It's been an evolving internal dialog while I'm doing all this fieldwork and reading in the dark corners of the form/analysis forums that has me thinking about learning how to drive from a standstill. It is regularly given out as advice to people looking to fix their form.
The issue I have with this advice is that a distance drive from a standstill does not translate into fixing the way 99% of players drive, which is with an x-step or an x-hop. "But how will they learn to shift their weight? It will help smooth out the backswing!", I can hear the calls of heresy already.
You do not generate your forward momentum the same way in a stand still drive. In a stand still you have add something to the movement that you do not have to add in an x-step. It's much easier to take a step or two to get your hips moving.
I'm not saying that there's no value in learning to drive from a standstill. I'm saying that if you're working on getting the fundamentals down, take the easy access to power first. I am making a big assumption, and it's probably the biggest hole in my argument - but I'm assuming that you aren't strong arming. The Dan Beto Video teaches how to make sure to accelerate the disc from your right pec... and it's probably taught more people the right way than any other video. The right pec drill though, once you've worked out where to pull from, isn't going to fix all the other issues of timing that you still have to work out.
And driving from a standstill and throwing upshots from a standstill are two different things.
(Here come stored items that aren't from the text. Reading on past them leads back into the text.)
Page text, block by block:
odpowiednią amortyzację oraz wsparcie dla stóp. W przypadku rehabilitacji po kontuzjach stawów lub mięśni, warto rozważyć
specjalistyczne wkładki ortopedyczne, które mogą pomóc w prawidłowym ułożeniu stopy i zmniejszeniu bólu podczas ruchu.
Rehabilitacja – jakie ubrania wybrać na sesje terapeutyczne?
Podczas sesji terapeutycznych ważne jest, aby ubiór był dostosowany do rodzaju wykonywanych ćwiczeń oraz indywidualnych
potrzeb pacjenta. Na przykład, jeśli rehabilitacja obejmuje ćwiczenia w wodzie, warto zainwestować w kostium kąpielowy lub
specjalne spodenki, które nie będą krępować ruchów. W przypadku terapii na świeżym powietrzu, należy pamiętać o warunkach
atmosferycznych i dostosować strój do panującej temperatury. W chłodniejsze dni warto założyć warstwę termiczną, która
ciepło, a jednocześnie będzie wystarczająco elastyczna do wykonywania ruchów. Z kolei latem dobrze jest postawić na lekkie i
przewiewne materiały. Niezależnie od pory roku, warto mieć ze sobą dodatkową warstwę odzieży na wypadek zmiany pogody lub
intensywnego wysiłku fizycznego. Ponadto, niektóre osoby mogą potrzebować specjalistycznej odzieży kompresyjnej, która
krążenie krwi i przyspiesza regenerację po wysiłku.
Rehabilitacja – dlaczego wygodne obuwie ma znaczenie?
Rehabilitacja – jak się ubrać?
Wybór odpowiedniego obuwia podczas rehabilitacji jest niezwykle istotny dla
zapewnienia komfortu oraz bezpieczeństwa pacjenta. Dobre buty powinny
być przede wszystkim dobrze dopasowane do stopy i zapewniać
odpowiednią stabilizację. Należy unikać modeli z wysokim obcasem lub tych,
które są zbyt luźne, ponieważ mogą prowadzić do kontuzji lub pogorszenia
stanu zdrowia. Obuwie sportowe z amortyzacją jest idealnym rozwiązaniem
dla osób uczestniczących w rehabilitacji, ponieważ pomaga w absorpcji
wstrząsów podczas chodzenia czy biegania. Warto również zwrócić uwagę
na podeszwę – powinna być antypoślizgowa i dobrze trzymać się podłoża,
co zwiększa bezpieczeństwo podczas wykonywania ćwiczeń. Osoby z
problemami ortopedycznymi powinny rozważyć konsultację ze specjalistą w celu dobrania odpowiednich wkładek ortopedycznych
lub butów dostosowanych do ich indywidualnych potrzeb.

I believe that regularly throwing piles of upshots from 50-250' is a great idea... but toiling away to hit 350' from a standstill with a putter, I just don't think it's the best use of my time. Add a step and save yourself the headache. At least that's my argument.
Okay. Moving on.
There seems to be two common ways to generate a weight shift when driving with an x-step or x-hop. You can twist your hips against your core muscles during the reach back, then drive your knee down to uncork the hips, the core, the shoulders. This style is clearly visible in Will Schusterick's form. He has what I'll call an "active knee drop" where he's using the forward momentum from the x-step that's pushing him down the tee-pad instead of pushing with the back foot.
When you watch the full video you can see his hips are staying at the same velocity throughout the x-step until they stop during the plant/twist/open. The hips are not really accelerating from the plant foot - they're maintaining the momentum created in his x-step. His knees work together like a wave; it's really impressive.
Feldberg exemplifies the second style I'll call a "straight knee", which is much less driven from a twisting hip and more from a hip driving forward and the hips open with the drive, not from the dropping knee. He is accelerating his hips forward from his back foot to his plant. When you watch the full video, you can see Dave actually catches up with Will by accelerating forward to his plant foot (even accounting for the fact that he's further back in the teebox) because he's pressing/sliding his hips forward with that back foot.
The key difference is that an active-knee is going to require that back knee to get involved and some people are not built for that motion. I think Paul McBeth is somewhere in between. He does drop his knee, but it also appears that he's getting some drive from the instep of his back foot before he drops his knee.
And here's the kicker and one of the most frustrating parts of digging through all the footage, the screen shots, the posts... as players start taking some heat off a throw, they all do it different ways.
- Shorten up the back-swing
- Don't drive their hips open with the knee.
- Don't involve the hips as much.
- Less momentum from x-step
On top of that, they will adjust how closed or open their shoulders are and on top of that the amount of hyzer or anhyzer they can change things as well.
But for now, we can see that just in the hips, there's 2 distinctive styles. An active hip opening (Will) and a more combined hip/core opening (Dave).
The current curriculum if I was going to teach Backhand 101, would look like this:
1. Footwork: X-hop vs X-Step
2. Hips: Active knee vs straight knee hip shift
3. Upright Spine from Beginning to End, Coiling not Reaching
4. Wide reach back, hand on the outside of the disc
5. Driving Elbow, Pulling nip to nip on a flat line
6. Bracing on the Plant Foot
To answer a question that somebody messaged me:
Yeah, frustration is something I deal with.